§ **EXERCISE REQUIREMENTS**: Pick each line containing "from" out of the records.

(Stored dataset items)
....................
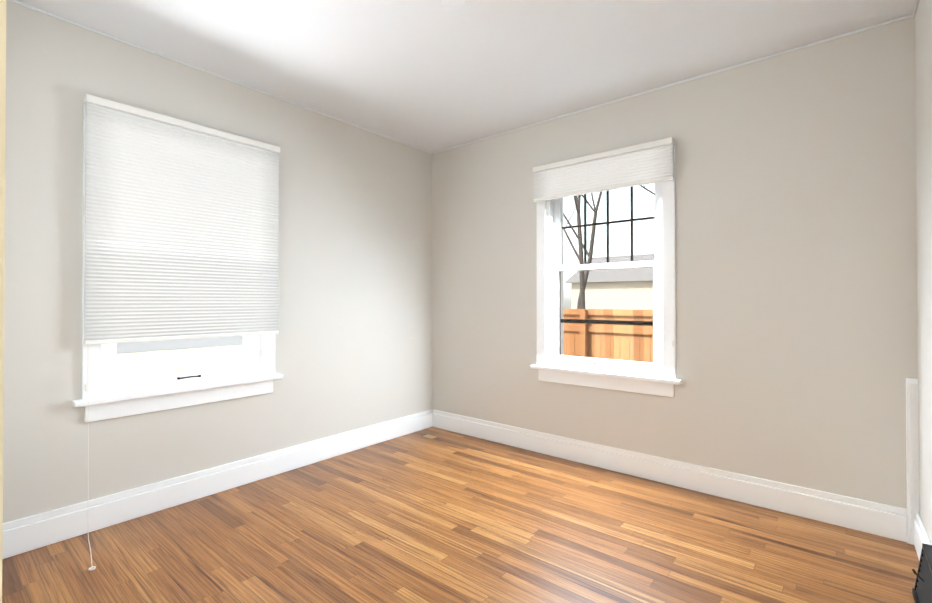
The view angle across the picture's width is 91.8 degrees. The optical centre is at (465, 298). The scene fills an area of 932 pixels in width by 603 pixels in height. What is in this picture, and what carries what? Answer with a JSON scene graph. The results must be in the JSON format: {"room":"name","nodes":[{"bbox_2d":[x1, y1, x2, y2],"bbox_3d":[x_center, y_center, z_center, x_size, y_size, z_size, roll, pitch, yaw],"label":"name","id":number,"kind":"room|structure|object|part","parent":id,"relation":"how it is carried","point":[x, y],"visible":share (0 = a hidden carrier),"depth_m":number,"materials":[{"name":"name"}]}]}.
{"room":"empty bedroom","nodes":[
{"label":"empty bedroom","id":0,"kind":"room"},
{"bbox_2d":[3,0,431,522],"bbox_3d":[-1.302,0.062,3.119,0.240,3.300,3.308,0,-1,40],"label":"wall","id":1,"kind":"structure","parent":0,"point":[353,343],"depth_m":2.65,"materials":[{"name":"white paint"}]},
{"bbox_2d":[72,374,282,406],"bbox_3d":[-1.583,0.513,2.601,0.131,0.028,1.052,0,-1,40],"label":"window sill","id":2,"kind":"structure","parent":1,"relation":"attached to","point":[130,395],"depth_m":2.49,"materials":[{"name":"white paint"}]},
{"bbox_2d":[82,94,279,563],"bbox_3d":[-1.536,0.086,2.543,0.671,2.142,1.016,0,-1,40],"label":"window","id":3,"kind":"structure","parent":1,"relation":"in","point":[95,368],"depth_m":2.48,"materials":[{"name":"white paint"}]},
{"bbox_3d":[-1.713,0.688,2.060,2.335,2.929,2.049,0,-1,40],"label":"blind cord","id":4,"kind":"part","parent":3,"relation":"part of","materials":[{"name":"white fabric"}]},
{"bbox_3d":[-1.569,-0.241,2.594,0.020,1.480,0.980,0,-1,40],"label":"casing","id":5,"kind":"part","parent":3,"relation":"part of","materials":[{"name":"white paint"}]},
{"bbox_3d":[-1.569,0.571,2.588,0.018,0.088,0.956,0,-1,40],"label":"left window apron","id":6,"kind":"part","parent":3,"relation":"part of","materials":[{"name":"white wood"}]},
{"bbox_2d":[84,102,278,340],"bbox_3d":[-1.540,-0.369,2.571,0.026,1.156,0.976,0,-1,40],"label":"window blind","id":7,"kind":"object","parent":3,"relation":"hanging from","point":[181,232],"visible":1,"depth_m":2.48,"materials":[{"name":"white fabric"}]},
{"bbox_3d":[-1.635,-0.194,2.648,0.072,1.387,0.794,0,-1,40],"label":"left window sashes","id":8,"kind":"part","parent":3,"relation":"part of","materials":[{"name":"white wood"}]},
{"bbox_3d":[-1.541,-0.379,2.572,0.052,1.214,0.984,0,-1,40],"label":"left window blind rails","id":9,"kind":"part","parent":3,"relation":"part of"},
{"bbox_3d":[-1.636,-0.206,2.649,0.042,1.264,0.694,0,-1,40],"label":"glass","id":10,"kind":"part","parent":3,"relation":"part of","materials":[{"name":"clear glass"}]},
{"bbox_3d":[-1.680,-0.188,2.685,0.270,1.435,0.830,0,-1,40],"label":"frame","id":11,"kind":"part","parent":3,"relation":"part of","materials":[{"name":"white paint"}]},
{"bbox_3d":[-1.597,0.458,2.612,0.026,0.015,0.125,0,-1,40],"label":"handle","id":12,"kind":"part","parent":3,"relation":"part of","materials":[{"name":"black metal"}]},
{"bbox_2d":[2,409,432,558],"bbox_3d":[-1.240,1.084,2.984,0.018,0.155,2.948,0,-1,40],"label":"baseboard","id":13,"kind":"structure","parent":1,"relation":"attached to","point":[29,533],"depth_m":2.54,"materials":[{"name":"white paint"}]},
{"bbox_2d":[8,0,431,153],"bbox_3d":[-1.255,-1.333,2.988,0.010,0.012,2.910,0,-1,40],"label":"trim","id":14,"kind":"structure","parent":1,"relation":"attached to","point":[256,89],"depth_m":2.57,"materials":[{"name":"white paint"}]},
{"bbox_2d":[2,427,918,602],"bbox_3d":[-0.566,1.181,1.429,3.515,0.060,4.968,0,-1,40],"label":"floor","id":15,"kind":"structure","parent":0,"point":[445,516],"depth_m":2.11,"materials":[{"name":"brown wood"}]},
{"bbox_2d":[422,435,435,438],"bbox_3d":[-0.305,1.165,3.794,0.110,0.003,0.070,0,-1,40],"label":"floor plate","id":16,"kind":"object","parent":15,"relation":"on","point":[429,436],"visible":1,"depth_m":3.80,"materials":[{"name":"brown wood"}]},
{"bbox_2d":[16,0,915,152],"bbox_3d":[-0.566,-1.409,1.447,3.515,0.120,4.968,0,-1,40],"label":"ceiling","id":17,"kind":"structure","parent":0,"point":[432,76],"depth_m":2.40,"materials":[{"name":"white paint"}]},
{"bbox_2d":[441,0,469,8],"bbox_3d":[-0.046,-1.340,2.030,0.132,0.010,0.132,0,-1,40],"label":"ceiling plate","id":18,"kind":"object","parent":17,"relation":"attached to","point":[455,4],"visible":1,"depth_m":2.05,"materials":[{"name":"white paint"}]},
{"bbox_2d":[432,16,917,508],"bbox_3d":[1.030,0.063,3.185,3.275,3.300,0.240,0,-1,40],"label":"wall","id":19,"kind":"structure","parent":0,"point":[796,264],"depth_m":2.55,"materials":[{"name":"white paint"}]},
{"bbox_2d":[533,137,675,396],"bbox_3d":[0.987,-0.181,3.195,0.986,1.600,0.342,0,-1,40],"label":"window","id":20,"kind":"structure","parent":19,"relation":"in","point":[666,280],"depth_m":3.11,"materials":[{"name":"white paint"}]},
{"bbox_2d":[534,144,672,198],"bbox_3d":[0.894,-0.845,3.087,0.978,0.198,0.026,0,-1,40],"label":"window blind","id":21,"kind":"object","parent":20,"relation":"hanging from","point":[645,164],"visible":0.98,"depth_m":3.03,"materials":[{"name":"white fabric"}]},
{"bbox_3d":[0.895,-0.854,3.087,0.986,0.256,0.052,0,-1,40],"label":"back window blind rails","id":22,"kind":"part","parent":20,"relation":"part of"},
{"bbox_3d":[1.010,-0.184,3.223,0.832,1.435,0.270,0,-1,40],"label":"frame","id":23,"kind":"part","parent":20,"relation":"part of","materials":[{"name":"white paint"}]},
{"bbox_3d":[0.973,-0.191,3.177,0.796,1.387,0.072,0,-1,40],"label":"back window sashes","id":24,"kind":"part","parent":20,"relation":"part of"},
{"bbox_3d":[0.918,0.574,3.106,0.958,0.088,0.018,0,-1,40],"label":"back window apron","id":25,"kind":"part","parent":20,"relation":"part of","materials":[{"name":"white wood"}]},
{"bbox_3d":[0.973,-0.202,3.178,0.696,1.264,0.042,0,-1,40],"label":"glass","id":26,"kind":"part","parent":20,"relation":"part of","materials":[{"name":"clear glass"}]},
{"bbox_3d":[1.019,-0.190,3.233,0.796,1.387,0.027,0,-1,40],"label":"storm frame","id":27,"kind":"part","parent":20,"relation":"part of","materials":[{"name":"black metal"}]},
{"bbox_2d":[530,364,681,384],"bbox_3d":[0.930,0.516,3.121,1.054,0.028,0.131,0,-1,40],"label":"window sill","id":28,"kind":"structure","parent":19,"relation":"attached to","point":[625,375],"depth_m":3.04,"materials":[{"name":"white paint"}]},
{"bbox_2d":[432,409,906,541],"bbox_3d":[0.893,1.085,3.123,3.097,0.155,0.018,0,-1,40],"label":"baseboard","id":29,"kind":"structure","parent":19,"relation":"attached to","point":[880,519],"depth_m":2.68,"materials":[{"name":"white paint"}]},
{"bbox_2d":[432,15,913,153],"bbox_3d":[0.904,-1.332,3.136,3.155,0.012,0.010,0,-1,40],"label":"trim","id":30,"kind":"structure","parent":19,"relation":"attached to","point":[908,16],"depth_m":2.69,"materials":[{"name":"white paint"}]},
{"bbox_2d":[906,378,918,544],"bbox_3d":[2.101,0.768,2.124,0.040,0.775,0.027,0,-1,40],"label":"trim","id":31,"kind":"structure","parent":19,"relation":"attached to","point":[912,456],"depth_m":2.12,"materials":[{"name":"white paint"}]},
{"bbox_2d":[915,0,931,544],"bbox_3d":[0.705,0.043,0.311,0.120,3.300,4.608,0,-1,40],"label":"wall","id":32,"kind":"structure","parent":0,"point":[923,48],"depth_m":1.94,"materials":[{"name":"white paint"}]},
{"bbox_2d":[910,0,918,16],"bbox_3d":[1.171,-1.346,0.988,0.010,0.012,2.910,0,-1,40],"label":"trim","id":33,"kind":"structure","parent":32,"relation":"attached to","point":[917,1],"depth_m":2.08,"materials":[{"name":"white paint"}]},
{"bbox_2d":[912,543,931,602],"bbox_3d":[1.633,1.049,1.589,0.084,0.205,0.410,0,-1,40],"label":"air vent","id":34,"kind":"object","parent":32,"relation":"in","point":[922,591],"visible":1,"depth_m":1.67,"materials":[{"name":"black metal"}]},
{"bbox_2d":[914,513,930,560],"bbox_3d":[1.174,1.070,0.980,0.018,0.155,2.928,0,-1,40],"label":"baseboard","id":35,"kind":"structure","parent":32,"relation":"attached to","point":[920,536],"depth_m":1.99,"materials":[{"name":"white paint"}]},
{"bbox_3d":[-1.099,0.047,0.886,3.395,3.300,0.120,0,-1,40],"label":"wall","id":36,"kind":"structure","parent":0,"visible":0},
{"bbox_2d":[0,0,5,602],"bbox_3d":[-0.143,0.114,0.091,0.808,2.054,0.134,0,-1,40],"label":"door frame","id":37,"kind":"structure","parent":36,"relation":"attached to","point":[2,114],"depth_m":0.39,"materials":[{"name":"beige paint"}]},
{"label":"outside","id":38,"kind":"structure","parent":0,"visible":0},
{"bbox_2d":[116,345,242,376],"bbox_3d":[2.548,1.843,7.587,80.000,0.200,75.000,0,-1,40],"label":"ground","id":39,"kind":"structure","parent":38,"point":[164,366],"depth_m":12.87,"materials":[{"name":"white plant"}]},
{"bbox_2d":[116,336,242,353],"bbox_3d":[2.548,1.738,7.588,80.000,0.010,75.000,0,-1,40],"label":"road","id":40,"kind":"structure","parent":39,"relation":"on","point":[149,345],"depth_m":17.52,"materials":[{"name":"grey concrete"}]},
{"bbox_2d":[564,195,585,308],"bbox_3d":[3.191,-3.635,14.489,4.829,10.868,7.191,0,-1,40],"label":"tree","id":41,"kind":"object","parent":39,"relation":"on","point":[577,199],"depth_m":12.96,"materials":[{"name":"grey plant"}]},
{"bbox_2d":[564,191,602,308],"bbox_3d":[4.344,-4.736,18.229,7.224,13.124,7.388,0,-1,40],"label":"tree","id":42,"kind":"object","parent":39,"relation":"on","point":[590,253],"depth_m":16.75,"materials":[{"name":"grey plant"}]},
{"bbox_2d":[564,309,652,362],"bbox_3d":[2.191,0.939,4.743,15.075,1.570,3.330,0,-1,40],"label":"fence","id":43,"kind":"object","parent":39,"relation":"on","point":[583,343],"depth_m":6.76,"materials":[{"name":"brown wood"}]},
{"bbox_2d":[564,254,654,309],"bbox_3d":[14.330,-0.682,32.896,10.800,5.200,9.800,0,-1,40],"label":"house","id":44,"kind":"structure","parent":39,"relation":"on","point":[627,275],"depth_m":30.91,"materials":[{"name":"beige"}]},
{"bbox_2d":[639,185,654,194],"bbox_3d":[6.713,-4.111,14.277,9.407,11.838,7.201,0,-1,40],"label":"tree","id":45,"kind":"object","parent":39,"relation":"on","point":[647,189],"depth_m":15.85,"materials":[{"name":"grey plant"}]}
]}
....................
§ **ANSWER SPACE**:
{"bbox_2d":[84,102,278,340],"bbox_3d":[-1.540,-0.369,2.571,0.026,1.156,0.976,0,-1,40],"label":"window blind","id":7,"kind":"object","parent":3,"relation":"hanging from","point":[181,232],"visible":1,"depth_m":2.48,"materials":[{"name":"white fabric"}]},
{"bbox_2d":[534,144,672,198],"bbox_3d":[0.894,-0.845,3.087,0.978,0.198,0.026,0,-1,40],"label":"window blind","id":21,"kind":"object","parent":20,"relation":"hanging from","point":[645,164],"visible":0.98,"depth_m":3.03,"materials":[{"name":"white fabric"}]},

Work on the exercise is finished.